Nurses speak up when they feel safe, study says

When nurses feel safe admitting to their supervisors that they’ve made a mistake regarding a patient, they are more likely to report the error, according to an international team of researchers.

In addition, when nurse leaders’ safety actions mirror their spoken words — when they practice what they preach — unit nurses do not feel caught between adhering to safety protocols and speaking up about mistakes against protocols, says Deirdre McCaughey, PhD, assistant professor of health policy and administration at The Pennsylvania State University in University Park and a lead author of the study. The results appeared online in the Journal of Applied Psychology. (An abstract and full text purchase option are available online at

“Patient errors remain a major source of avoidable patient harm in the United States,” McCaughey says.

McCaughey and her colleagues examined the notion that care providers might experience a conflict between the strong enforcement of safety procedures on the one hand and the reporting of safety/patient errors on the other hand.

The researchers surveyed 54 nursing teams in four hospitals in Belgium to determine if the leadership actions of head nurses were aligned with the verbal expectations they had given to staff nurses, as well as to examine the effect of that congruence on nurse/employee commitment to following safe work protocols and willingness to report a patient treatment error. Six months later, the team then examined the relationship between fostering safety and reporting patient errors to determine if they were related to a reduction in errors regarding patients.
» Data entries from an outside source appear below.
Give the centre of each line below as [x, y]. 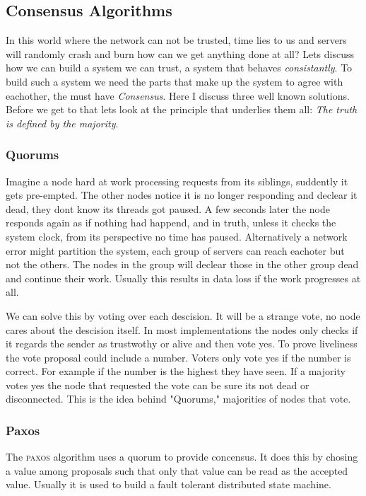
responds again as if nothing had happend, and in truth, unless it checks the [171, 223]
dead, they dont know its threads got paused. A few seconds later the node [168, 208]
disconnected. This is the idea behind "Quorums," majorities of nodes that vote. [178, 399]
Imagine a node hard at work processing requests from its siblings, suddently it [177, 181]
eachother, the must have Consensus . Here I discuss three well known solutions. [178, 95]
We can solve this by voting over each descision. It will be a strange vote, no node [183, 315]
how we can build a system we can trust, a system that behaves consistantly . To [179, 68]
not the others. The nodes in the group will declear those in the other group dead [182, 264]

In their study, the researchers considered a team to be composed of one head nurse and a minimum of three nurses who reported directly to the head nurse. They distributed paper surveys to nurses and head nurses within the different nursing departments and asked the nurses to deposit the surveys in a sealed box or envelope to ensure anonymity.
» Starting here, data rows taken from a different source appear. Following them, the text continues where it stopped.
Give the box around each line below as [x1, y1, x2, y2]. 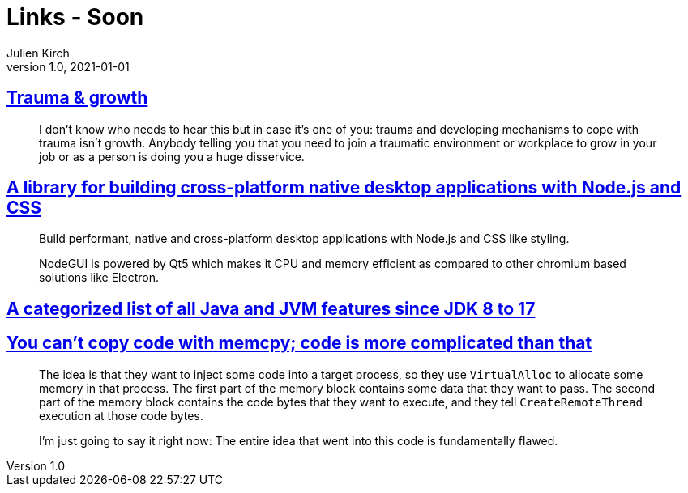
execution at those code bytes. [39, 408, 203, 423]
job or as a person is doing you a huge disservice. [39, 149, 305, 164]
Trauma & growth [6, 87, 148, 108]
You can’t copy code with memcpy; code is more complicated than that [6, 333, 592, 354]
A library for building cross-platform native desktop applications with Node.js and [6, 177, 682, 198]
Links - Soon [6, 3, 144, 31]
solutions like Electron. [39, 270, 159, 285]
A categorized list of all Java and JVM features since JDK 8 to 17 [6, 298, 536, 319]

The surveys examined the behavioral integrity of head nurses, the psychological safety felt by staff nurses, and team priority of safety using a variety of statements that participants ranked on a scale ranging from “completely disagree” to “completely agree.” To examine the behavioral integrity of head nurses, the surveys included such statements as, “My head nurse always practices the safety protocols he/she preaches.”

To examine the psychological safety felt by staff nurses, the surveys included such statements as, “If you make a mistake in this team, it is often held against you.” To examine team priority of safety, the surveys included such statements as, “In order to get the work done, one must ignore some safety aspects.” The researchers then analyzed the data using structural equation modeling.

The researchers found that when nurse managers’ spoken expectations regarding safety aligned with their commitment to safety, their teams had a stronger commitment to acting safely while carrying out work duties, as well as a greater rate of reporting errors. In addition, this greater emphasis on safety resulted in a reduction in patient treatment errors.

“The study offers support for the efficacy of leaders’ behavioral integrity — walking the talk, if you will — and it demonstrates the importance of leadership in promoting a work environment in which employees feel it is safe to reveal performance errors,” McCaughey says. “This benefits patients because work environments in which error is identified offer employees the opportunity to learn from those errors and, ultimately, prevent similar errors from occurring.”